Extracted data entries
++++++++
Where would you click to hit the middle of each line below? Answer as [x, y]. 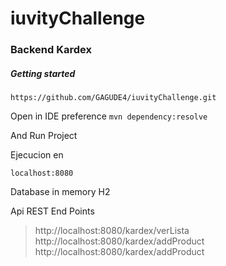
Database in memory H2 [60, 192]
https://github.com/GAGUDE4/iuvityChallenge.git [113, 98]
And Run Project [44, 136]
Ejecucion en [37, 155]
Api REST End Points [52, 211]
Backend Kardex [51, 50]
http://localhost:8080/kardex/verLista [112, 231]
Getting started [43, 73]
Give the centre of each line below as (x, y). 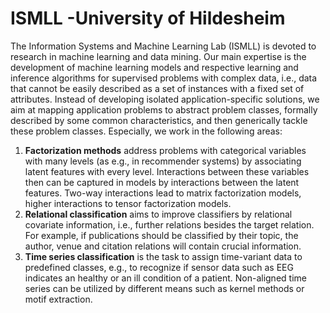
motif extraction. (58, 299)
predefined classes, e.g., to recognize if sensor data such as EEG (159, 267)
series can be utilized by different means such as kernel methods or (164, 288)
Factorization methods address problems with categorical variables (165, 150)
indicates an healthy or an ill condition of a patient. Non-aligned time (165, 278)
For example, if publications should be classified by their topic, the (161, 235)
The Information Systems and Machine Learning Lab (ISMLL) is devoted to (163, 46)
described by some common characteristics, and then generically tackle (159, 120)
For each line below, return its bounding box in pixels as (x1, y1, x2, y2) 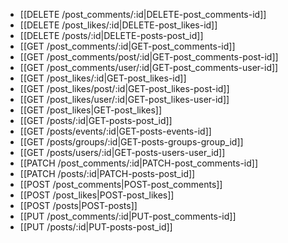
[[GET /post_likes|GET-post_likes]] (19, 104, 163, 116)
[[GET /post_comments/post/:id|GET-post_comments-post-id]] (19, 51, 279, 63)
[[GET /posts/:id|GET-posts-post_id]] (19, 115, 173, 126)
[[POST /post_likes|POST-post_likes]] (19, 189, 175, 201)
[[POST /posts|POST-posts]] (19, 200, 138, 211)
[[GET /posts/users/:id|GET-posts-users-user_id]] (19, 147, 226, 158)
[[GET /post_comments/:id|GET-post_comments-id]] (19, 40, 236, 52)
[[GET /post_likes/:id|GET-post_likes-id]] (19, 72, 187, 84)
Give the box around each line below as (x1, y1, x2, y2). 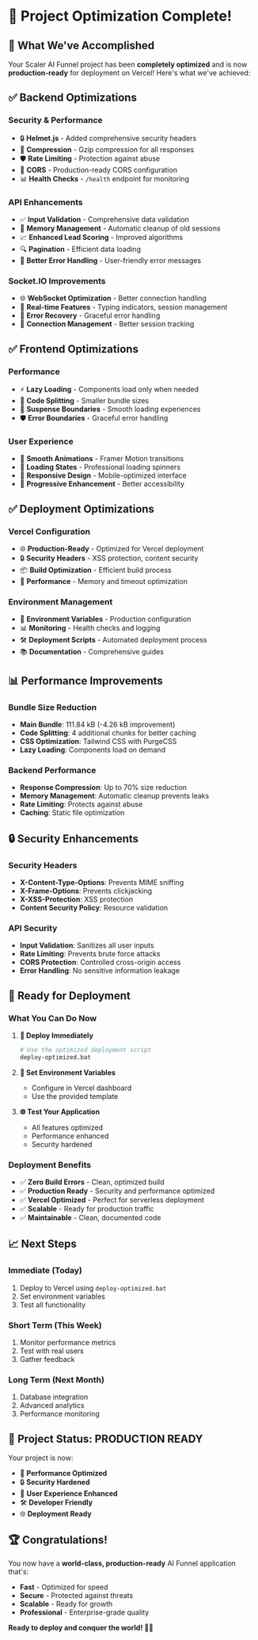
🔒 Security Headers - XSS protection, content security (19, 553, 199, 563)
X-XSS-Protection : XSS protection (19, 894, 133, 904)
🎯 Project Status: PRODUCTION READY (8, 1432, 203, 1445)
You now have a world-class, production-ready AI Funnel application (8, 1558, 236, 1568)
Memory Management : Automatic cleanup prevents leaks (19, 791, 210, 801)
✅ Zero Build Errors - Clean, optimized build (19, 1177, 165, 1187)
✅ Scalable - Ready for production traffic (19, 1203, 154, 1213)
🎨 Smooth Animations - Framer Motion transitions (19, 454, 184, 463)
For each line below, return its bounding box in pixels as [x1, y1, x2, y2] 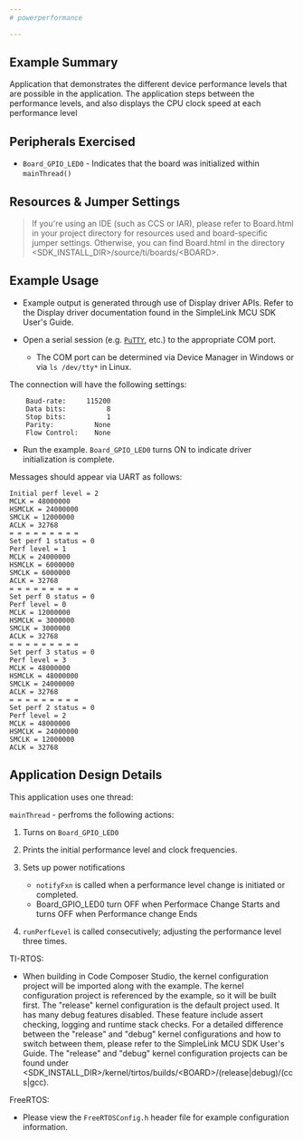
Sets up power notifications [22, 862, 126, 872]
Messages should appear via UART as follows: [9, 471, 183, 482]
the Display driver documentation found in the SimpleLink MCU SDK [22, 307, 276, 317]
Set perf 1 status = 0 [9, 536, 95, 545]
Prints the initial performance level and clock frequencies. [22, 844, 238, 855]
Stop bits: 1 [25, 412, 111, 422]
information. [22, 1121, 68, 1132]
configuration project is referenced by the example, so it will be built [22, 989, 277, 1000]
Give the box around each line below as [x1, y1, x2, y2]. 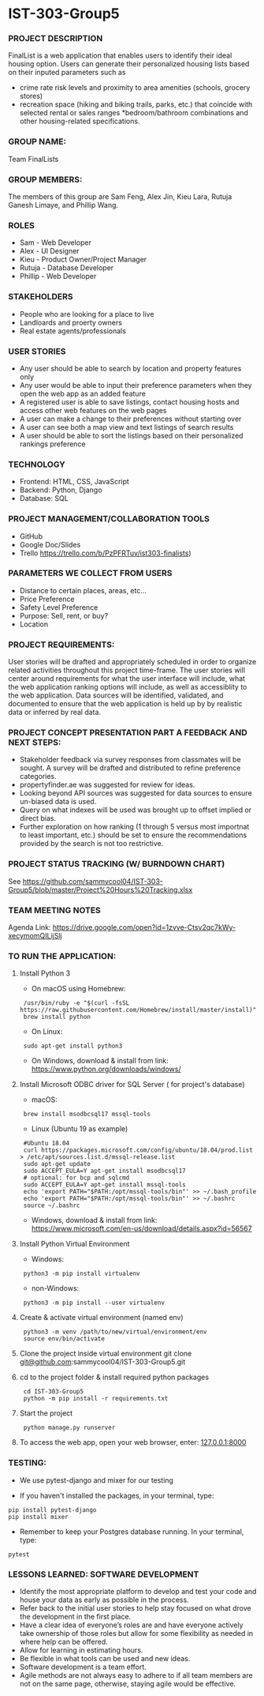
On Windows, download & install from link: [31, 1056, 169, 1066]
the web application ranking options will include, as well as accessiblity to [8, 683, 247, 692]
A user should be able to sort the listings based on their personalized [19, 431, 244, 440]
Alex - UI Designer [19, 246, 80, 256]
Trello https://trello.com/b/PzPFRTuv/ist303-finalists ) [19, 548, 191, 558]
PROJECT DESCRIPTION [8, 33, 103, 44]
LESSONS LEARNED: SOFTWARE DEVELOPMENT [8, 1569, 199, 1580]
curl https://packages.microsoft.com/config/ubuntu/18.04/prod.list [23, 1146, 254, 1154]
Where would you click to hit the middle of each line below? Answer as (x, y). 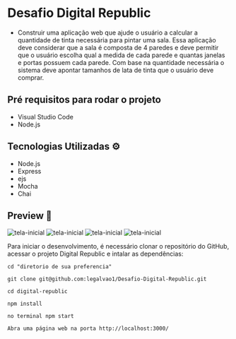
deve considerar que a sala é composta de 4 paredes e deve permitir (118, 47)
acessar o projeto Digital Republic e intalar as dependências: (95, 254)
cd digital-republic (38, 292)
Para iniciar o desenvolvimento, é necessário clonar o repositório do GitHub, (118, 246)
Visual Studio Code (46, 117)
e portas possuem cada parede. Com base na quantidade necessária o (121, 62)
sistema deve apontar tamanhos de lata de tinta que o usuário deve (116, 70)
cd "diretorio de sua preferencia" (60, 267)
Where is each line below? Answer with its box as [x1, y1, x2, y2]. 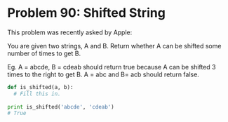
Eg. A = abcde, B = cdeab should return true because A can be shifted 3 [7, 62, 216, 71]
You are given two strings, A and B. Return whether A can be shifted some [7, 41, 222, 50]
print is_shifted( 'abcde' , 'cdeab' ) [7, 103, 114, 110]
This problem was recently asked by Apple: [7, 28, 133, 36]
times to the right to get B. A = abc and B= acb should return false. [7, 70, 200, 79]
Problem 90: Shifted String [7, 5, 166, 21]
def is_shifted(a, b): [7, 83, 74, 90]
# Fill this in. [13, 90, 61, 97]
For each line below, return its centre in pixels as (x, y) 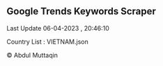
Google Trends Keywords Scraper (81, 11)
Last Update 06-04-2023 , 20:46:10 (58, 28)
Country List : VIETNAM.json (47, 42)
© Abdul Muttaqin (32, 55)
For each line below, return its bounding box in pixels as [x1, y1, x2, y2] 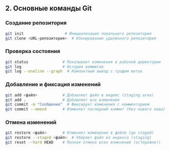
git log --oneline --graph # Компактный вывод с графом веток [5, 69, 143, 74]
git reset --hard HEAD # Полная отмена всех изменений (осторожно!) [5, 140, 161, 145]
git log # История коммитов [5, 64, 104, 69]
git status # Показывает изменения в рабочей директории [5, 59, 161, 64]
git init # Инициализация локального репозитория [5, 31, 152, 36]
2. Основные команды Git [5, 4, 92, 13]
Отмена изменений [5, 119, 57, 126]
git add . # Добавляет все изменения [5, 97, 120, 103]
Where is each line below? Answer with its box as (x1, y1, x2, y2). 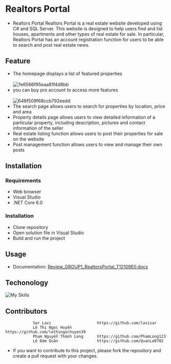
++++++++
- ACTIVITY -
A complete answer gives every line of the records holding "application".

- RESULT OF THE EXERCISE -
You now have a world-class, production-ready AI Funnel application (8, 1558, 236, 1568)
the web application ranking options will include, as well as accessiblity to [8, 683, 247, 692]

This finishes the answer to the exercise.